Content starts

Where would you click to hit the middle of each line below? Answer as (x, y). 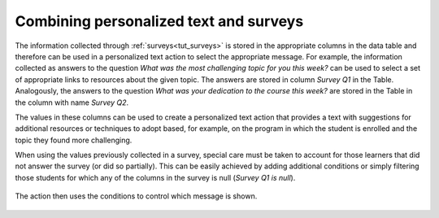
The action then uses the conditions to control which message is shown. (136, 196)
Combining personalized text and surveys (159, 21)
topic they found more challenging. (74, 140)
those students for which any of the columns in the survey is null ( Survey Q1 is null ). (155, 177)
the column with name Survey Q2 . (72, 102)
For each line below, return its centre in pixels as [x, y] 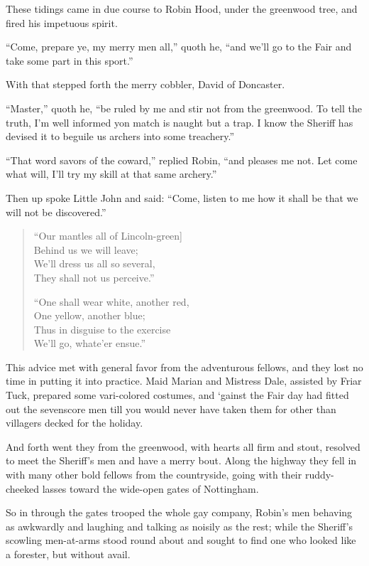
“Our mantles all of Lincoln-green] [108, 236]
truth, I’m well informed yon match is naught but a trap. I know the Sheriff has [180, 122]
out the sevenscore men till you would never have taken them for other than [171, 409]
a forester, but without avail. [68, 554]
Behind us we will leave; [86, 249]
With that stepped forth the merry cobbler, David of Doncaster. [145, 84]
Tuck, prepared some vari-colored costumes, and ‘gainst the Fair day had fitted [177, 395]
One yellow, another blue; [89, 315]
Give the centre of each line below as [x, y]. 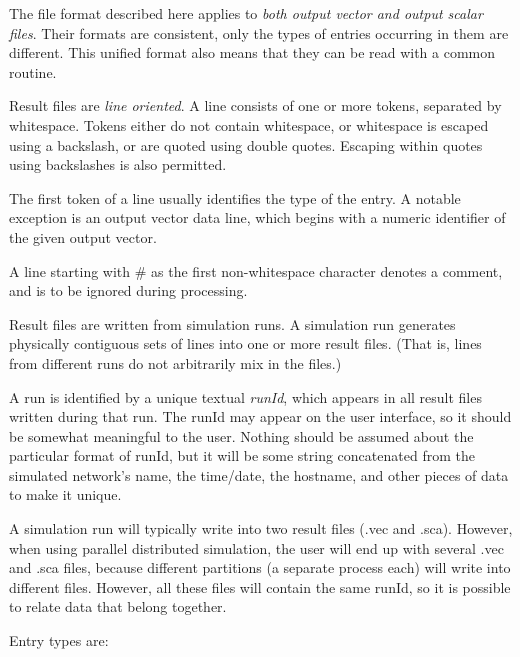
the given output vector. [83, 236]
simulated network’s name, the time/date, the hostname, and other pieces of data [259, 474]
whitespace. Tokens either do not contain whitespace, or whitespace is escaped [249, 124]
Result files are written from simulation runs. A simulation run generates [232, 323]
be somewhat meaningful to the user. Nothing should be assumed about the [241, 435]
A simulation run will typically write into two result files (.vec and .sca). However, [261, 528]
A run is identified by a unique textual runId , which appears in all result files [245, 396]
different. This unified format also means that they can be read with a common [252, 52]
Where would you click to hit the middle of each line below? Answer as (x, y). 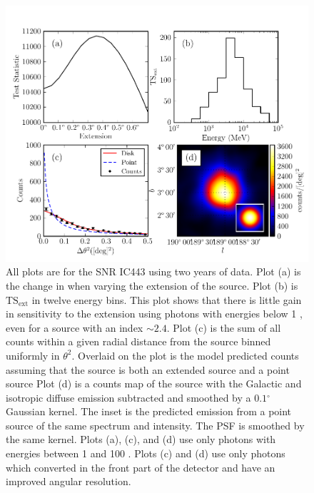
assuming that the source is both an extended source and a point (148, 369)
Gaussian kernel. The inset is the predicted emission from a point (149, 411)
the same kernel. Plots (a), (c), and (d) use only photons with (141, 439)
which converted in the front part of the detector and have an (141, 467)
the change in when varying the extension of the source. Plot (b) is (152, 285)
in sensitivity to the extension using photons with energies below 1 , (154, 314)
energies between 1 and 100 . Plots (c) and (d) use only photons (146, 453)
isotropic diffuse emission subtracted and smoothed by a (128, 397)
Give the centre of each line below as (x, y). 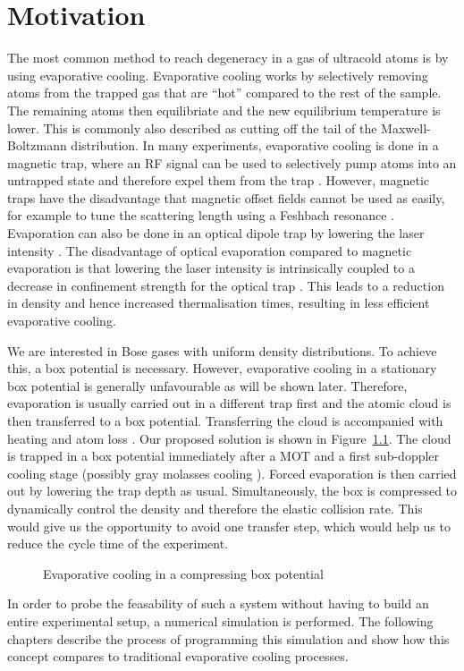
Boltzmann (37, 145)
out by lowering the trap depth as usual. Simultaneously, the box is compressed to (232, 491)
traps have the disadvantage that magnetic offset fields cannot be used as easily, (226, 197)
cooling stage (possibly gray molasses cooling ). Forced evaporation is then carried (232, 473)
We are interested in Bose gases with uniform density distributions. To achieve (222, 350)
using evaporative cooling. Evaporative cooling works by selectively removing (218, 75)
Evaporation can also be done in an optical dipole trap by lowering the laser (216, 233)
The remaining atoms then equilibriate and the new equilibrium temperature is (224, 110)
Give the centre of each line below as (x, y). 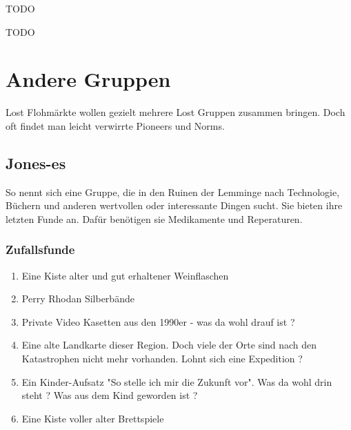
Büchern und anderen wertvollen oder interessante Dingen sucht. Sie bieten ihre (174, 205)
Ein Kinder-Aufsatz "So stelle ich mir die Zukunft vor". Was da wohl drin (177, 381)
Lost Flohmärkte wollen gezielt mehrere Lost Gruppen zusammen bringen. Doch (175, 112)
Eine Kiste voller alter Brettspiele (93, 418)
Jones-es (36, 163)
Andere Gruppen (88, 79)
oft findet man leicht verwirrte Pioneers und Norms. (115, 125)
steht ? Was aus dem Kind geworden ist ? (110, 395)
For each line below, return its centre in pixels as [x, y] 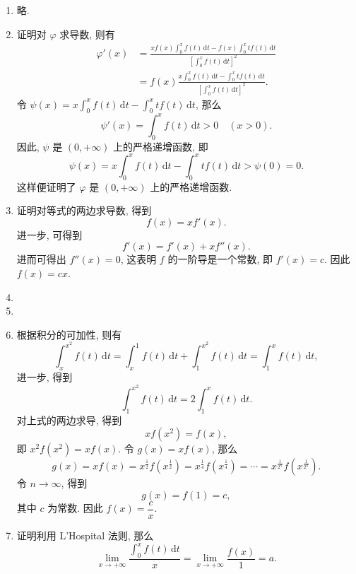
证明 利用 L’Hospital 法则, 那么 [85, 535]
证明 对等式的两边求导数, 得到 [84, 210]
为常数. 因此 [75, 508]
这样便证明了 [46, 186]
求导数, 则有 [87, 34]
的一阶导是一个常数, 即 [220, 259]
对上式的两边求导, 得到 [69, 420]
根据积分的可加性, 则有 [69, 334]
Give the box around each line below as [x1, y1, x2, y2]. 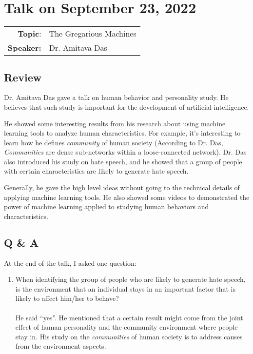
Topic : [18, 28, 41, 39]
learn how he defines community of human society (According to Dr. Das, [4, 137, 223, 147]
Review [4, 69, 42, 84]
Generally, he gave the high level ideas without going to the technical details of [4, 182, 240, 193]
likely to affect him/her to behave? [15, 293, 119, 303]
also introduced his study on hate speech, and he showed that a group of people [4, 156, 242, 166]
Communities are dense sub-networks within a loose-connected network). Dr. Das [4, 147, 247, 157]
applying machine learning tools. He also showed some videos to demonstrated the [4, 192, 250, 202]
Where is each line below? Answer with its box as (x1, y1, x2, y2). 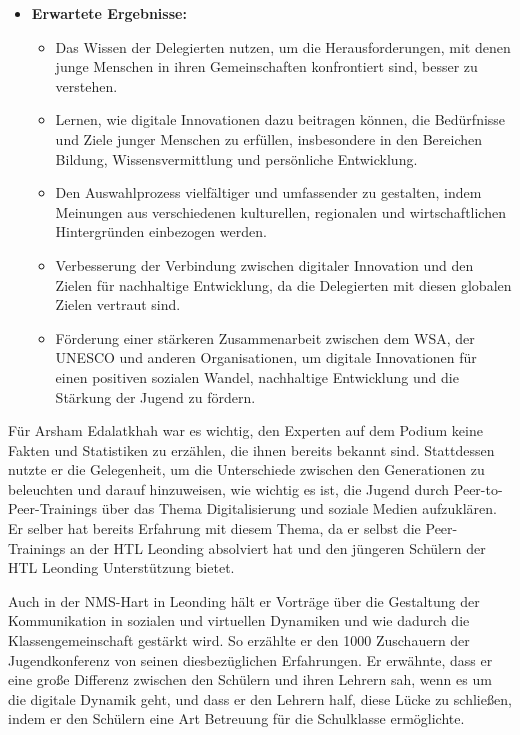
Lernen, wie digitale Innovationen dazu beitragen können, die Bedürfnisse (55, 109, 506, 130)
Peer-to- (453, 478, 503, 499)
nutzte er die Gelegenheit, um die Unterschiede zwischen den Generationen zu (8, 459, 485, 480)
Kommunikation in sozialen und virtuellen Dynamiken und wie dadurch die (8, 610, 470, 631)
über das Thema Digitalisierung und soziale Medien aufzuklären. (101, 498, 497, 519)
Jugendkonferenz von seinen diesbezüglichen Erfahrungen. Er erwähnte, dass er (8, 649, 493, 670)
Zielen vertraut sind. (55, 294, 181, 315)
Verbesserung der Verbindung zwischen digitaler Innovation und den (55, 254, 474, 275)
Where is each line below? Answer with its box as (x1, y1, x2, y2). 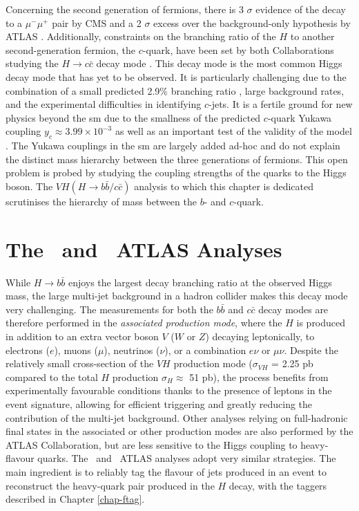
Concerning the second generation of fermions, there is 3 (6, 2, 244, 16)
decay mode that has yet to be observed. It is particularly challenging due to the (6, 69, 347, 84)
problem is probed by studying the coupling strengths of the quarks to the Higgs (6, 165, 347, 180)
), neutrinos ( (104, 342, 160, 357)
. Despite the (284, 342, 338, 357)
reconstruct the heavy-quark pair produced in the (6, 478, 215, 492)
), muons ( (54, 342, 98, 357)
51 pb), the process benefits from (189, 369, 329, 384)
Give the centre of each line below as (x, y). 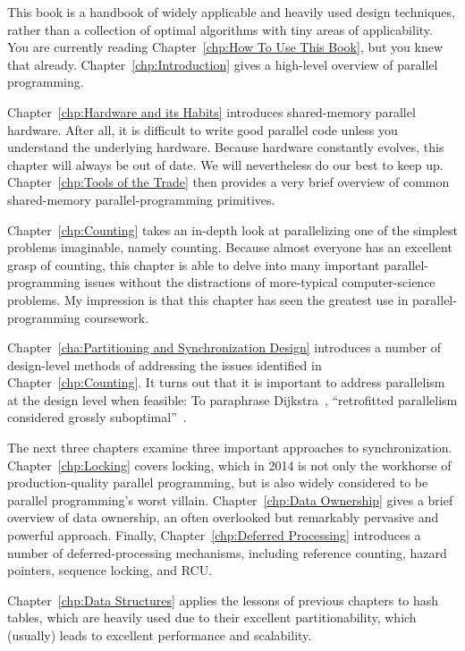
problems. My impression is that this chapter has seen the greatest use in (208, 299)
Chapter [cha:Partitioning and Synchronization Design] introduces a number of (224, 347)
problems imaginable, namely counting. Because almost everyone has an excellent (230, 247)
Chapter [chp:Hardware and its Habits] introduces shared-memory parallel (211, 111)
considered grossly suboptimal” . (97, 417)
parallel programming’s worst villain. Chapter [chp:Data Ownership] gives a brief (230, 499)
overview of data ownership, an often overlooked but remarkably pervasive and (223, 517)
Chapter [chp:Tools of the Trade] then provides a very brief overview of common (228, 182)
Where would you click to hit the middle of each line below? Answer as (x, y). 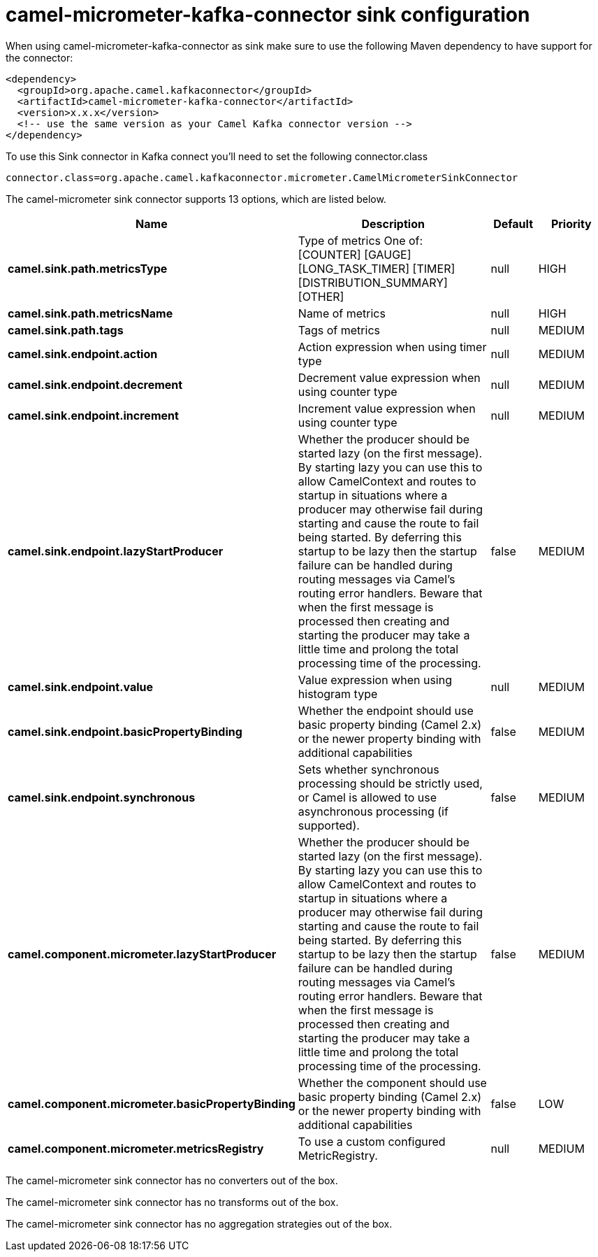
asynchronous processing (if (373, 811)
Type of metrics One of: (360, 240)
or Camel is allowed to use (367, 797)
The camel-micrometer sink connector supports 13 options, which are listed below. (196, 199)
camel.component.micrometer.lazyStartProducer (142, 954)
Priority (571, 223)
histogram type (338, 694)
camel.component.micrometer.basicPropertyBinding (152, 1103)
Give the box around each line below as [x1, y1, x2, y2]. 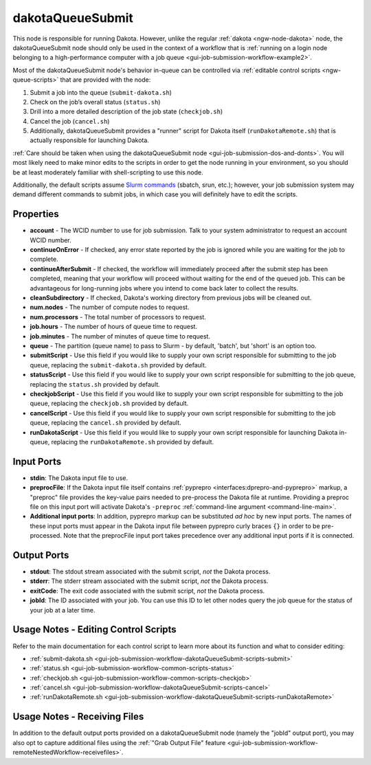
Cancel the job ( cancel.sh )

Content ends

• _Task brief_
Filter the entries above and keep only the lines with the word "lowering".

• _Answer for the task_
out by lowering the trap depth as usual. Simultaneously, the box is compressed to (232, 491)
Evaporation can also be done in an optical dipole trap by lowering the laser (216, 233)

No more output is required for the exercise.